We aren't all able to analyze and talk about our experiences well. It is not automatic. This is often a new skill for us. We need to learn to harness our experiences in service of the work we do as advisors.
Our expertise is our ability to articulate our understanding of our experience of care and our observations of the healthcare system in the context of all we've learned. And this expertise varies from person to person.

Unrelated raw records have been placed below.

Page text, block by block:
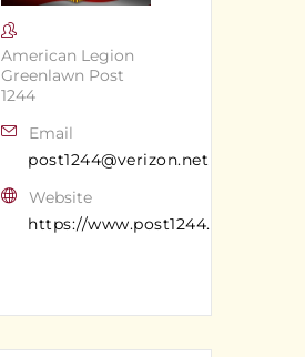
American Legion
Greenlawn Post
1244
Email
post1244@verizon.net
Website
https://www.post1244.org/
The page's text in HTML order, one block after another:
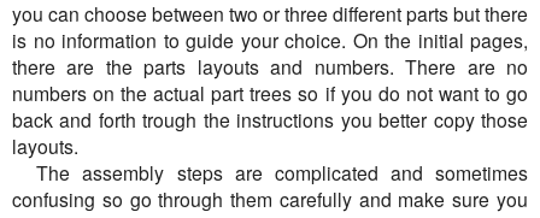
you can choose between two or three different parts but there
is no information to guide your choice. On the initial pages,
there are the parts layouts and numbers. There are no
numbers on the actual part trees so if you do not want to go
back and forth trough the instructions you better copy those
layouts.
The assembly steps are complicated and sometimes
confusing so go through them carefully and make sure you
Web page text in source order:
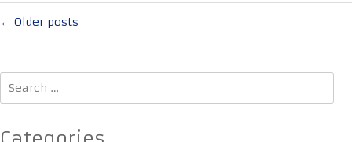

In sharing our insights and ideas and having them judged on their merits, we hope to be respected as peers in the quest for better healthcare. 

The Challenges with Respect

It is hard to exhibit respect for our contributions when the expectations of us are not clear.

Most engagements do not specify what is expected from advisors. There are no clear cut expectations of us in terms of our capacities.

So the unstated expectations often clash with what we, as patient advisors, can contribute.  Are we to tell our story - which story and why? Are we to discuss our journey - does it map to the issues at stake? Are we to collaborate - does our expertise match the issue in content and depth? 

We are not all the same. It takes work and expertise to ensure the right person for a team or engagement. 

Not clarifying expectations and not troubling to get to know us well enough to make a good match -- these are all indications of lack of respect


It is hard to demonstrate respect when the need to control us and what we say dominates how we are engaged.

Just as we are not often sure what we can offer beyond retelling our story, so our colleagues are groping for how to use us as advisors. 

This uncertainty leads to some interesting ways of engaging us which runs the spectrum from...

  • Using us to provide the appearance of engaging patients for communications purposes
  • Framing the discussions so tightly we cannot say what we want or discuss what matters to us
  • Ignoring us at meetings and hoping we don't actually speak
  • Wanting us to only recount our story and now the patient will be quiet
  • Fawning over us and making much over anything we say or do whether it's of merit or not just because we are health challenged
  • Embracing us a colleagues with a different but valuable perspective
Using us as token patients, being insincere in dealing with us, controlling our input -- these are all marks of disrespect.  These may be genuine experiments in engaging patients but they come with a side effect of lack of respect.

Respect in Action

So how do actions translate to respect in my view?

As an advisor, I have been most respected when, for example ...

  • My comments and ideas are discussed on their merits
  • It is a matter of course that my obvious knowledge gaps are filled in so that I can contribute meaningfully
  • I am introduced in the same way as the others are and not called out specially as exhibit A: the patient advisor
  • Others counter my ideas without worrying about offending me
  • My life experiences in work and elsewhere are known and considered an enriching bonus
  • My expenses are covered even if my time may not be compensated
  • I'm kept in the loop on relevant information like meeting changes

In short when I'm just one of the gang around the table working on an issue, I am respected as an equal.

And On the Other Side

Respect is a two-way street.  

We, as patient advisors, need to respect the expertise and deep knowledge of our healthcare colleagues.

There is a temptation to be self righteous about our experiences and any harms done to us. We don't know best but we do have much of value to contribute. If we are to work together for the common goal of improving healthcare one project, one policy, one change at a time, then we all need to feel respect for each other and consciously act in ways that demonstrate respect.  This starts with listening fully with an open mind and heart to each other.